In the meantime, on a holiday to Ireland, I went to a Genspect Conference where I met detransitioners for the first time. Among them were a couple of masculine lesbians and I related to them so much. It was there that I was exposed to the idea that the category of woman – adult human female – was open to someone like me.
So, by the time October 7 happened I had already given up the belief that I should have been born a man. But everyone knew me as a guy and I didn’t know how to turn things around. I was meant to be going to the Nova festival but quite late on, the person who was meant to be our driver bailed out and so I ended up at a peace event with Jewish and Bedouin children. It was a really optimistic event and on October 6 I made a bunch of social media posts about peace and how it could happen.
I returned to Jerusalem where I was staying at the time. When I got woken up by a siren on October 7, I was sweaty because I was so nervous. It meant it would have been even harder to put my breast binder on so I just decided to leave it, even though I knew that everyone in the neighbourhood knew me as a man and might now see my breasts and realise I was a woman.
This ideology is so pernicious; you base your entire sense of self on a series of lies.
I realised in that moment that my healthy female body was all I needed to get to a bomb shelter.
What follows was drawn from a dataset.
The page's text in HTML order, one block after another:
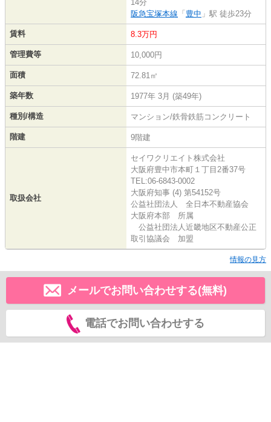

I realised that I didn’t want to be existing in a state of pathology that could only be remedied with experimental and dangerous medical interventions. Once you start to take testosterone and have your reproductive system removed, you are reliant upon pharmaceutical industries for the rest of your life. While catastrophic, this is somewhat doable if you live in a country that isn’t prone to wars. But if you don’t know whether you will be able to make it to the doctor’s office, it makes no sense at all.
My parents flew me home to America and for a long time I felt very depressed about everything, but I didn’t put the binder back on. I have since discovered that a binder is not a reversible middle ground. It has ruined the skin on my chest which is not elastic any more. I still have a lot of pain in my chest if I take a deep breath, something you can’t do at all if you wear a binder. My breast tissue is sore, and I have back, rib and shoulder pain.
I am still ambivalent about the fact I have a female body but I have accepted that trying to run away from this fact will only cause lifelong health consequences and I will still be female. Since I came home, I’ve been talking to some of the detransitioners I met in Ireland and have realised that more young women have to see people like me. Their activism has pulled me out of a dark place that I was in. I hope that even if just one butch lesbian sees my story and doesn’t put their body through an irreversible procedure as a result, it will be worth it.